Dear Delhi, I know you’ve always been a bit confused about who you are. But this is taking the piss. Last night you pretended you were Paris and rolled out French wines and quiche Lorraine. This morning you were dressed up as Singapore, all steam and sweat and rumbling thunder on the horizon. And now, at 2:17pm on a Sunday afternoon, you’re trying to pass yourself off as Dubai, hot baked and boring. What’s with that. Would the real Delhi please stand up. Thanks.

8 July 2011

The award for astronomical observatory most likely to become a skatepark goes to....



Jantar Mantar, Delhi (chance of seeing stars through the smog: zip)

7 July 2011

Hero or villain?



So I'm stumped whether the artist behind this portrait is trying to paint the subject as hero or villain. Clearly the bloke is significant, and the portrait captures his gravitas.
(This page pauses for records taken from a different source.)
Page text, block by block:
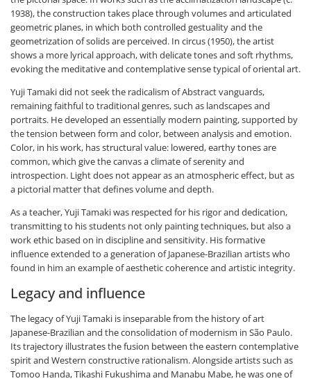
1938), the construction takes place through volumes and articulated
geometric planes, in which both controlled gestuality and the
geometrization of solids are perceived. In circus (1950), the artist
shows a more lyrical approach, with delicate tones and soft rhythms,
evoking the meditative and contemplative sense typical of oriental art.
Yuji Tamaki did not seek the radicalism of Abstract vanguards,
remaining faithful to traditional genres, such as landscapes and
portraits. He developed an essentially modern painting, supported by
the tension between form and color, between analysis and emotion.
Color, in his work, has structural value: lowered, earthy tones are
common, which give the canvas a climate of serenity and
introspection. Light does not appear as an atmospheric effect, but as
a pictorial matter that defines volume and depth.
As a teacher, Yuji Tamaki was respected for his rigor and dedication,
transmitting to his students not only painting techniques, but also a
work ethic based on in discipline and sensitivity. His formative
influence extended to a generation of Japanese-Brazilian artists who
found in him an example of aesthetic coherence and artistic integrity.
Legacy and influence
The legacy of Yuji Tamaki is inseparable from the history of art
Japanese-Brazilian and the consolidation of modernism in São Paulo.
Its trajectory illustrates the fusion between the eastern contemplative
spirit and Western constructive rationalism. Alongside artists such as
Tomoo Handa, Tikashi Fukushima and Manabu Mabe, he was one of
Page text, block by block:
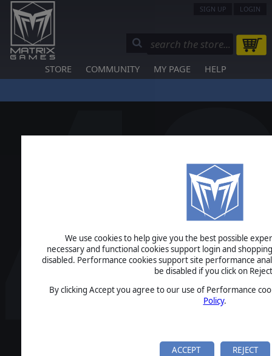
We use cookies to help give you the best possible
necessary and functional cookies support login and
disabled. Performance cookies support site performance
be disabled if you click on
By clicking Accept you agree to our use of Performance
Policy.
ACCEPT REJECT
SIGN UP LOGIN
STORE COMMUNITY MY PAGE HELP
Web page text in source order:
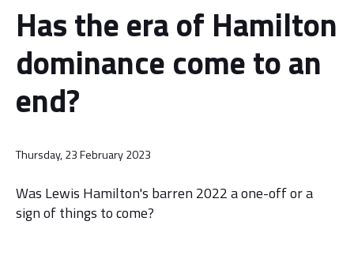
Has the era of Hamilton
dominance come to an
end?
Thursday, 23 February 2023
Was Lewis Hamilton's barren 2022 a one-off or a
sign of things to come?
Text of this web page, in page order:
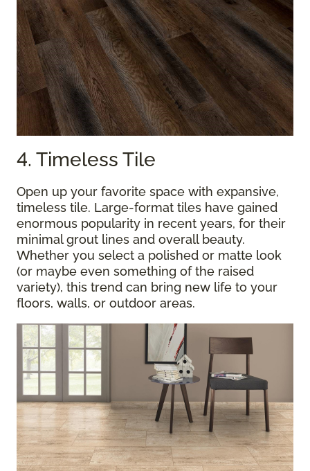
4. Timeless Tile
Open up your favorite space with expansive,
timeless tile. Large-format tiles have gained
enormous popularity in recent years, for their
minimal grout lines and overall beauty.
Whether you select a polished or matte look
(or maybe even something of the raised
variety), this trend can bring new life to your
floors, walls, or outdoor areas.
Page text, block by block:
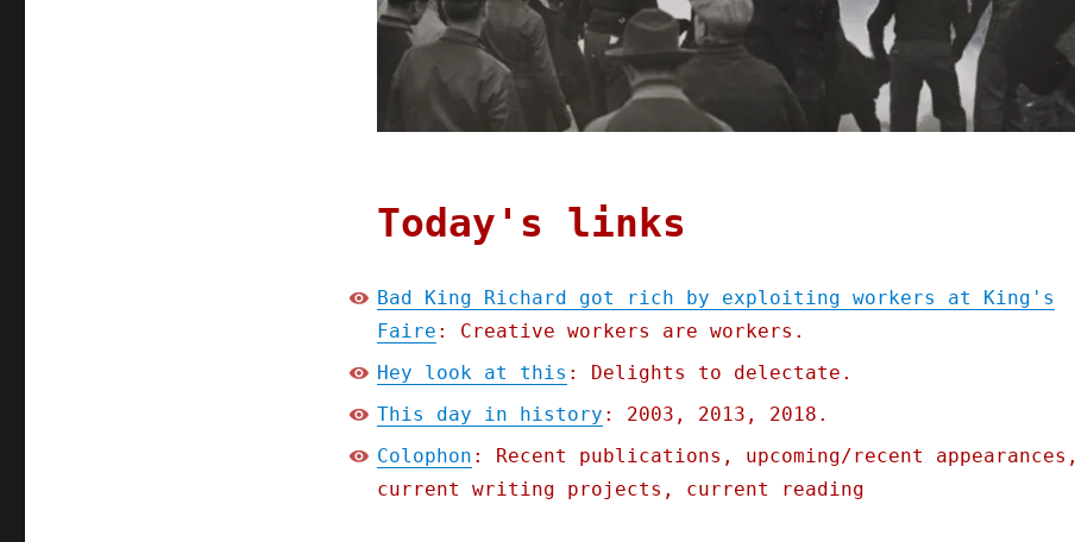
Today's links
Bad King Richard got rich by exploiting workers at King's
Faire : Creative workers are workers.
Hey look at this : Delights to delectate.
This day in history : 2003, 2013, 2018.
Colophon : Recent publications, upcoming/recent appearances,
current writing projects, current reading
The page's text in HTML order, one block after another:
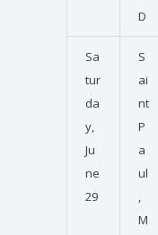
D
Sa
tur
da
y,
Ju
ne
29
S
ai
nt
P
a
ul
,
M
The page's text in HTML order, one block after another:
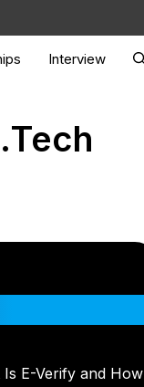
Interview
Is E-Verify and How
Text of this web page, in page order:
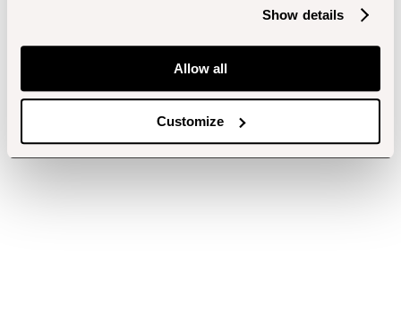
Show details
Allow all
Customize
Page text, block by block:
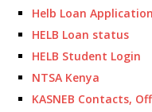
Helb Loan
HELB Loan status
HELB Student Login
NTSA Kenya
KASNEB Contacts,
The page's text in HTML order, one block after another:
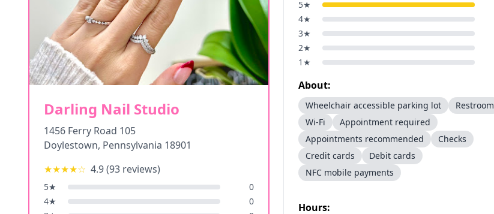
Darling Nail Studio
1456 Ferry Road 105
Doylestown, Pennsylvania 18901
★★★★☆ 4.9(93 reviews)
5★
0
4★
0
5★
4★
3★
2★
1 ★
About:
Wheelchair accessible parking lot
Restroom
Wi-Fi
Appointment required
Appointments recommended
Checks
Credit cards
Debit cards
NFC mobile payments
Hours:
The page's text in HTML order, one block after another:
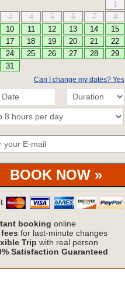
Can I change my dates? Yes
booking online
for last-minute changes
Trip with real person
Satisfaction Guaranteed
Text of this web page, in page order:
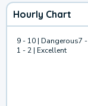
Hourly Chart
9 - 10 | Dangerous7
1 - 2 | Excellent

But the bursting red veins and steely eyes hint at danger. Should we respect him or be scared of him. Should we vote for him or watch his movie? Wish I could read Tamil.

Goddessfone

Two small piles

6 July 2011

Who has right of way?

Looking out my window right now, traffic on my suburban street is stuck. Coming from the left: one black sedan, one three-wheeled rickshaw, two bicycles and a long-horned brown cow. In the right corner: one white sedan, one motorbike and one cyclist. In the middle, standing still, one high-humped white cow, not quite sure which way it is headed. All the protagonists are frozen trying to figure out who has right of way: does biggest vehicle win or are the cows - the jokers in the pack - free to flaunt their superior road rights? Answer: everybody goes at the same time, and like a sofa through a doorway, inch by inch, progress is made and 20 seconds later the street is clear. Nobody has blinked.
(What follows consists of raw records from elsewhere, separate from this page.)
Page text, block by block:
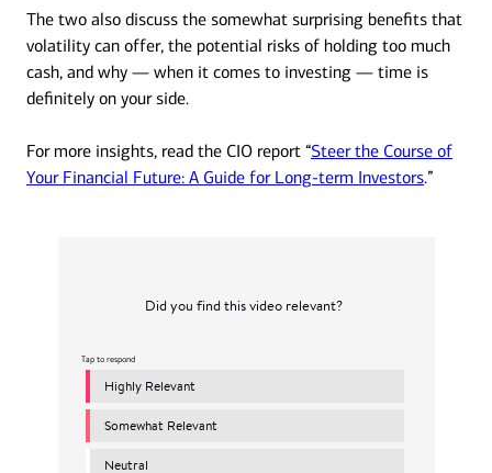
The two also discuss the somewhat surprising benefits that
volatility can offer, the potential risks of holding too much
cash, and why — when it comes to investing — time is
definitely on your side.
For more insights, read the CIO report “Steer the Course of
Your Financial Future: A Guide for Long-term Investors.”
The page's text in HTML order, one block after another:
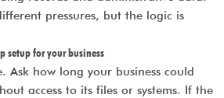
pressures, but the logic is
setup for your business
Ask how long your business could
access to its files or systems. If the
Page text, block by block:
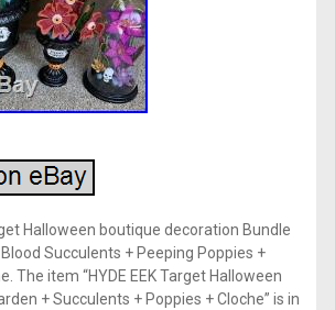
Halloween boutique decoration Bundle
Succulents + Peeping Poppies +
The item “HYDE EEK Target Halloween
+ Succulents + Poppies + Cloche” is in
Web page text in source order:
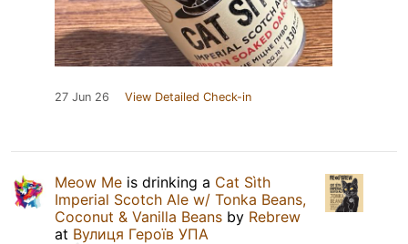
27 Jun 26 View Detailed Check-in
Meow Me is drinking a Cat Sìth
Imperial Scotch Ale w/ Tonka Beans,
Coconut & Vanilla Beans by Rebrew
at Вулиця Героїв УПА
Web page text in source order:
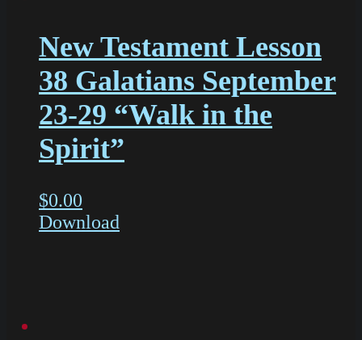
New Testament Lesson
38 Galatians September
23-29 “Walk in the
Spirit”
$0.00
Download
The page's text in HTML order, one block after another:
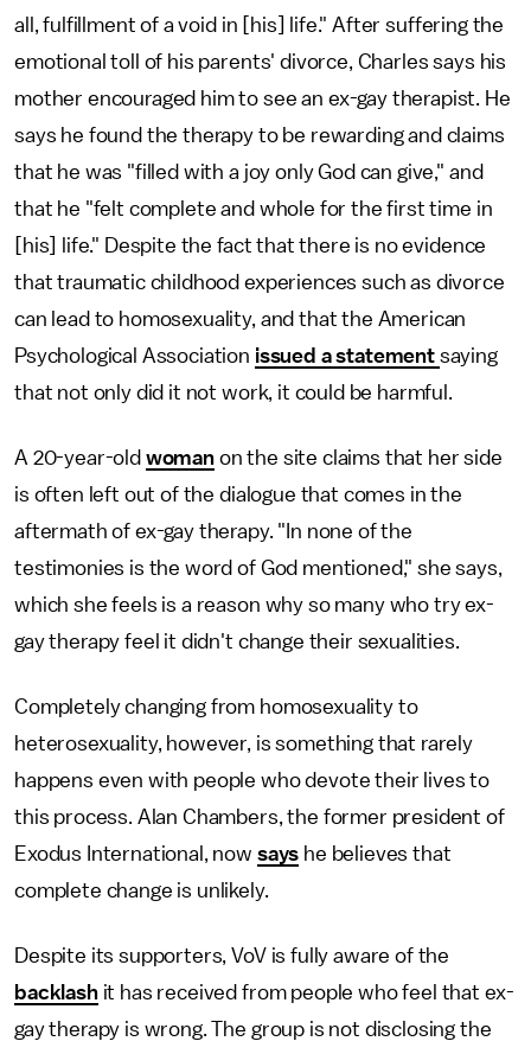
all, fulfillment of a void in [his] life." After suffering the
emotional toll of his parents' divorce, Charles says his
mother encouraged him to see an ex-gay therapist. He
says he found the therapy to be rewarding and claims
that he was "filled with a joy only God can give," and
that he "felt complete and whole for the first time in
[his] life." Despite the fact that there is no evidence
that traumatic childhood experiences such as divorce
can lead to homosexuality, and that the American
Psychological Association issued a statement saying
that not only did it not work, it could be harmful.
A 20-year-old womanon the site claims that her side
is often left out of the dialogue that comes in the
aftermath of ex-gay therapy. "In none of the
testimonies is the word of God mentioned," she says,
which she feels is a reason why so many who try ex-
gay therapy feel it didn't change their sexualities.
Completely changing from homosexuality to
heterosexuality, however, is something that rarely
happens even with people who devote their lives to
this process. Alan Chambers, the former president of
Exodus International, now says he believes that
complete change is unlikely.
Despite its supporters, VoV is fully aware of the
backlashit has received from people who feel that ex-
gay therapy is wrong. The group is not disclosing the

India: endlessly and incredibly India.

4 July 2011

A case of explosively tasty mangoes




My mate told me I was crazy when I said the mangoes from Mumbai were the best in India. I was spouting conventional wisdom and thought this was safe ground. But mangoes are a controversial topic in India, particularly in the flush of the mango season. To prove his point he promised me a special delivery of mangoes, freshly picked from the tree in the courtyard of his family home in Bihar. And sure enough, this magically rustic box arrived today (and freaked out the security guys at work). Only in India could a package of fresh fruit, wrapped like this, and placed on a train 1000km from Delhi arrive in one piece and on my doorstep... a love India moment. And for the record they taste absolutely amazing! No more the sweet superficial Mumbai mango for me... henceforth I'm a Bihar man.

3 July 2011

This shop sells exclusive ribbons, all kinds...

A bucket, a P and two hands



India tends to throw up more questions than it answers. Take this for example: a small unadorned doorway in a quiet corner of old delhi. The scene is utterly unremarkable and yet so many questions leap out... like 'why the red P?' and 'what's with the blue hand prints?' and 'who left their bucket behind?' Of course there is danger in searching for meaning, and even constructing meaning, where there is in fact none. Either way I'm intrigued by the P. Answers/ guesses welcomed.